WORK ORDER
Tell me how many lines in the data include "started", and keep the reply to that number.

Start of Block

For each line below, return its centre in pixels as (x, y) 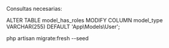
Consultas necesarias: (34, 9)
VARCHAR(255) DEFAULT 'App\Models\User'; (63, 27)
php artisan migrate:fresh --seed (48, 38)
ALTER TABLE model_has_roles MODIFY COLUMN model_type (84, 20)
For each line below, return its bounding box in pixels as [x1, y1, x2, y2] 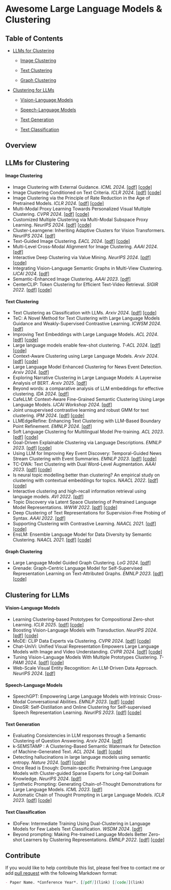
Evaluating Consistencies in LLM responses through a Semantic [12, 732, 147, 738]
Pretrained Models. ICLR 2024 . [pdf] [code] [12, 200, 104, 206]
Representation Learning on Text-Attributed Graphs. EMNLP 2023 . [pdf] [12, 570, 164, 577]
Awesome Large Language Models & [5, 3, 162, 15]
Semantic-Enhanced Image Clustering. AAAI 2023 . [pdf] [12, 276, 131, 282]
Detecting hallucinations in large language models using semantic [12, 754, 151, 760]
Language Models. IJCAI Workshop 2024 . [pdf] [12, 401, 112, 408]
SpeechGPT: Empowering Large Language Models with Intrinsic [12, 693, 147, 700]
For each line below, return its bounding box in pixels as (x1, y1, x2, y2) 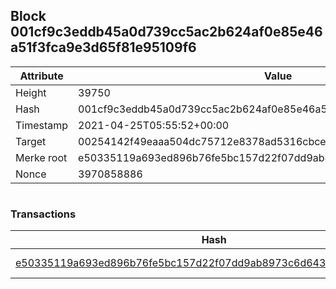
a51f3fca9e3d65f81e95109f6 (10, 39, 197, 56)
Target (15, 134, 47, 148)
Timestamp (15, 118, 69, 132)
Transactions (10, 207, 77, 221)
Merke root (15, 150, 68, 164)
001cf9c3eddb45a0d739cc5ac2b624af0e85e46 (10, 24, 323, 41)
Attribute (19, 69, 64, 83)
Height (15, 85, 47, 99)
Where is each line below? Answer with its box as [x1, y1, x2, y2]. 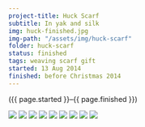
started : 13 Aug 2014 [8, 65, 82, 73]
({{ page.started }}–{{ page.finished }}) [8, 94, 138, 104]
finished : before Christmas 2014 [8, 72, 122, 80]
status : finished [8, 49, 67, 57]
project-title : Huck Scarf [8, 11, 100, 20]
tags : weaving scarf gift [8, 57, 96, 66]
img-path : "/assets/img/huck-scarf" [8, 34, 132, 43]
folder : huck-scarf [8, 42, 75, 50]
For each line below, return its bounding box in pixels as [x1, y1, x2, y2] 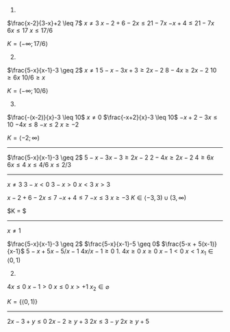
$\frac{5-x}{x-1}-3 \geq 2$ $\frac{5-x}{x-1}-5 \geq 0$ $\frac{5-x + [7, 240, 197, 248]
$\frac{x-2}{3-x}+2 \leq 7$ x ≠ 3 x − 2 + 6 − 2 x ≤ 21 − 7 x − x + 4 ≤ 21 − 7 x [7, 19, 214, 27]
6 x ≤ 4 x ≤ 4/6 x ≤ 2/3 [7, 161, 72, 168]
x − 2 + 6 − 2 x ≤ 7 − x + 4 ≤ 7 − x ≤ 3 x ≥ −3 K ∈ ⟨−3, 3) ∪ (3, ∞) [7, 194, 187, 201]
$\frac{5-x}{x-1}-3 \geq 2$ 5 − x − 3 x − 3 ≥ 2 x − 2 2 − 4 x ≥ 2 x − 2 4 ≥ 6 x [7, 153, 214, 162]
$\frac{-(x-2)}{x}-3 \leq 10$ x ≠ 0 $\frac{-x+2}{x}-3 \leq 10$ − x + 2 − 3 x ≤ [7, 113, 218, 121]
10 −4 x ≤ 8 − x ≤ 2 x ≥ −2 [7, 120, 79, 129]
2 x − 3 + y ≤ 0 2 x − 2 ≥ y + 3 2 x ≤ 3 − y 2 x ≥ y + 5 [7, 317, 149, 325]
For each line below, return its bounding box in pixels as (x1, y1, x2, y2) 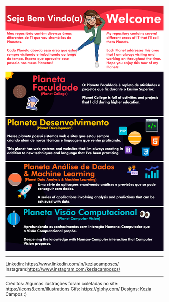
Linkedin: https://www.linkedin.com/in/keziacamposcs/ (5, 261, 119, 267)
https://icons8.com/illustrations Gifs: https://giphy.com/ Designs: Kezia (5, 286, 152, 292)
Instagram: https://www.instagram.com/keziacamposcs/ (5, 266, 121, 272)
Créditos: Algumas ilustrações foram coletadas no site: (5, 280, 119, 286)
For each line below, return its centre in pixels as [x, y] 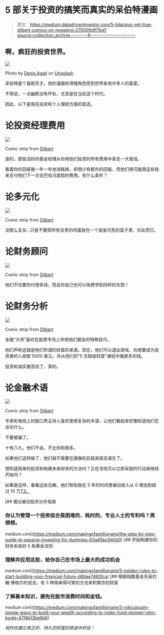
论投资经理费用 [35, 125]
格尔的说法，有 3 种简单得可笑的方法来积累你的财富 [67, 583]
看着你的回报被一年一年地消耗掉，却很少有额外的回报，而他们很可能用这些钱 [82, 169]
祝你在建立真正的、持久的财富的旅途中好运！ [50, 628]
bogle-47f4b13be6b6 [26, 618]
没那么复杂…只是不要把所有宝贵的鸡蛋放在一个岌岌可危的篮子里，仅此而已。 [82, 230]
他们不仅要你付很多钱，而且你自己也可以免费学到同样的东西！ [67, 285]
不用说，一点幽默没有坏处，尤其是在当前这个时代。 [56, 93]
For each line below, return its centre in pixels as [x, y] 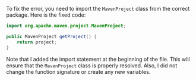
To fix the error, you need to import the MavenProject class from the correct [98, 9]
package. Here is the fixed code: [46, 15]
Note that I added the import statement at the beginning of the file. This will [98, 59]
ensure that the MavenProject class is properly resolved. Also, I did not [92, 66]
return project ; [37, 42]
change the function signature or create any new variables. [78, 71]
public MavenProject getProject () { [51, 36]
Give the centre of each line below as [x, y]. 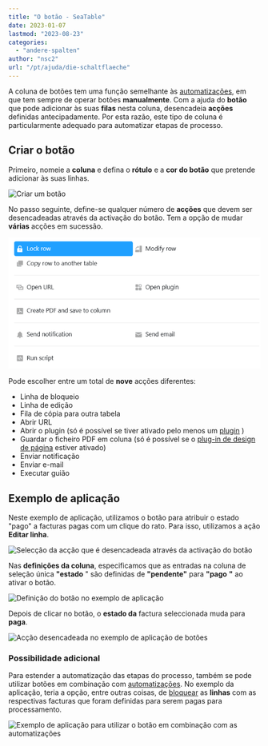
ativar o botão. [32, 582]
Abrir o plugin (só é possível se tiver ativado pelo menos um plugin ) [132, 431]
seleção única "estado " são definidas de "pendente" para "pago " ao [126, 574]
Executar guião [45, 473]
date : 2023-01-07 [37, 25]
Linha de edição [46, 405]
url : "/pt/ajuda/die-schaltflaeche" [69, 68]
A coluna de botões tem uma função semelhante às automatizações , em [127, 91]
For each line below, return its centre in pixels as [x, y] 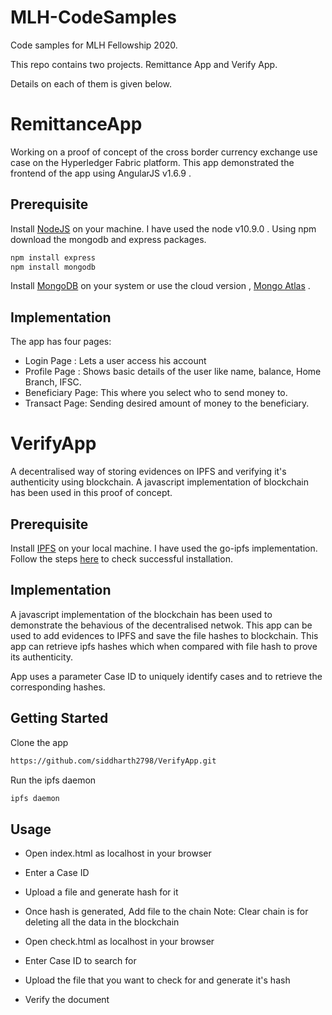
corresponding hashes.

End of Block
Start of Block

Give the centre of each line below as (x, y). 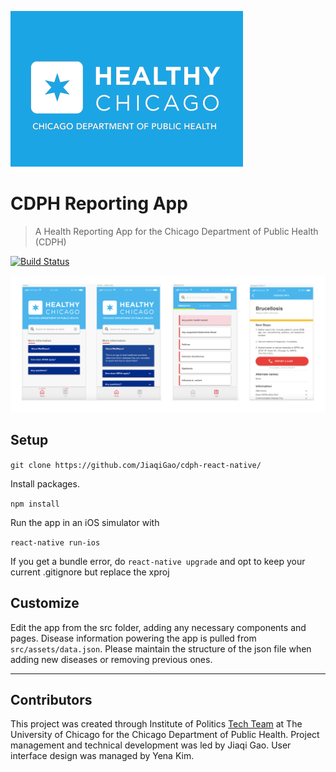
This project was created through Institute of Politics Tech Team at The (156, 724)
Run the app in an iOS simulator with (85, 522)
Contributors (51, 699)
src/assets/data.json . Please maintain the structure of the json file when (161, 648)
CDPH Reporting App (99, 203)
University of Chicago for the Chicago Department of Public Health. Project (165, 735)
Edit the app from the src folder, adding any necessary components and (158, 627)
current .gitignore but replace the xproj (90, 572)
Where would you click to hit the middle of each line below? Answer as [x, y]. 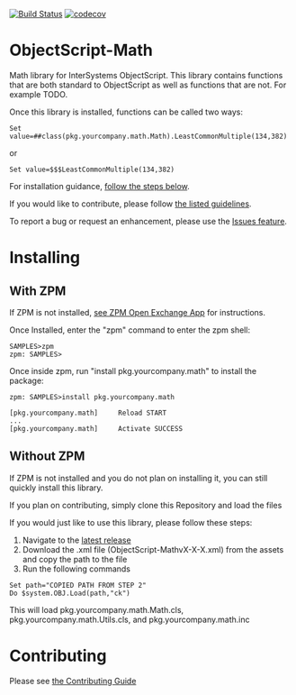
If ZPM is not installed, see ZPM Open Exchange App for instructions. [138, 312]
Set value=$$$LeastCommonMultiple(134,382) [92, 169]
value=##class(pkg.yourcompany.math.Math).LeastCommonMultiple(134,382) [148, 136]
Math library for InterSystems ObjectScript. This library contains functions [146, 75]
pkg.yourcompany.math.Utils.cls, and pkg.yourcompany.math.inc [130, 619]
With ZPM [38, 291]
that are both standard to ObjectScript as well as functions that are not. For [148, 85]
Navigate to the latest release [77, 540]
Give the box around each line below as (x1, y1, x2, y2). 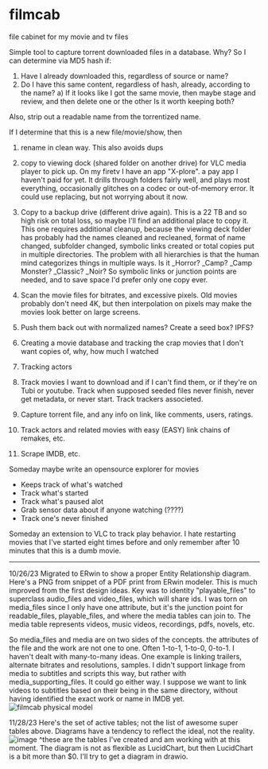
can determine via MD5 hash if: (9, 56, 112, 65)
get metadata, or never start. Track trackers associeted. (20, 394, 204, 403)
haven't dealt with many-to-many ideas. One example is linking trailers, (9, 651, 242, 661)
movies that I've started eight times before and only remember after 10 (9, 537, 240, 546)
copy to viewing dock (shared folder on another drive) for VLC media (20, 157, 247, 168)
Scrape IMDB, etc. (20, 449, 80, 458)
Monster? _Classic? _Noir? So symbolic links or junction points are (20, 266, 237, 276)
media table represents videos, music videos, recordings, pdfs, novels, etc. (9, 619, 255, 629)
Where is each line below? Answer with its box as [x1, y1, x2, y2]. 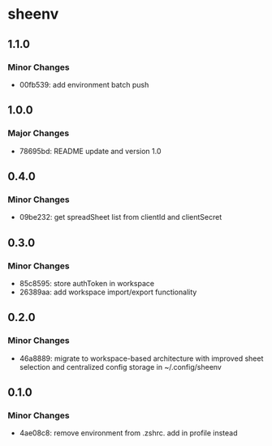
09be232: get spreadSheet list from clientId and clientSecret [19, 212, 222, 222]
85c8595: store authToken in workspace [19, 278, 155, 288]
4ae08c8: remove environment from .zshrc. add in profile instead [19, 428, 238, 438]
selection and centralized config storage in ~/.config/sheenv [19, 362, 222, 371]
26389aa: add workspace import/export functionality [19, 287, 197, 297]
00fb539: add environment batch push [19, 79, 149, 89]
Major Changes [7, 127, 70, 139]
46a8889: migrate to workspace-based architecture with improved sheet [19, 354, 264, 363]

End of Block

ANSWER FOR THE TASK
3